After spending a couple of summers in New York it was evident that the men I encountered eat, breathe, and sleep chivalry. I think it’s embedded into their psyche since birth. I'm talking chairs pulled out, car doors being opened, bag’s being carried, the full works. I was truly gobsmacked whilst experiencing such behaviour. Not trying to take anything away from the good old British men of course. I just noticed chivalry on a grander scale.

A problem that men encounter when being chivalrous is the independent women talk. I don’t need no man *swings neck*. Men can be left some what confused with how to treat/approach a lady. Some men will argue that because of women chivalry no longer exists. I used to believe that if a guy is well-mannered regardless of a woman’s characteristics he will do what’s natural to him. This can prove difficult if you’re spouting how you don’t need/ want a man to do certain things yet complain he’s not opening the door for you. Make up your mind! Men know we like the idea of being swept off our feet and for them to initiate the first move but when we insist on doing everything for ourselves it can muddy the waters. Just be honest and stop fronting. This doesn’t lessen your strength or independence.

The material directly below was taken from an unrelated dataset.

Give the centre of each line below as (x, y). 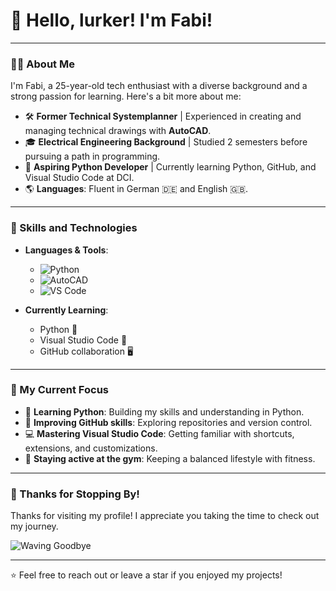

A guy I dated kindly offered to buy me a gift. My response was that I was fine; he didn't need to waste his money on me. Baring in mind if he felt it was a waste of money he wouldn't have offered. The point is I was trying to take the whole I can do for myself attitude and failed miserably because deep down I wanted the gift. I know it doesn't make any sense. I thought I'd wait until he offered again, and boy did I have a long wait.
I’ve heard men complain that their chivalrous behaviour often goes undetected or gets brushed off. I.e. A male may compliment your outfit/hair and you brush it off or receive it with scepticism. Some men have argued that some women aren’t worthy of graciousness as their attitudes are stank. Men want to feel that women are worthy of such courtesy. Women you can be chivalrous too you know. It’s not a behaviour set in stone just for men, it’s a two way street. I say thank you to any man that opens the door for me. I don’t take it for granted or have an attitude that demands or expects such behaviour.

Another factor is the evolution of Technology. Good old fashioned talking has been replaced with Facebook, Twitter, and Blackberry Messenger. I’ll often Whats App friends to say good morning. Long gone is a phone call to greet somebody a good day. Technology forces us to stay in our own little bubble consumed with our daily routines. I remember in school when we’d exchange love letters with a squashed up flower hand picked from the garden. You don’t need to do that now when you can send an email declaring your love with a romantic song via you tube. Yes the thought is still there but it seems we are no longer original. We don’t reach out to people personally anymore.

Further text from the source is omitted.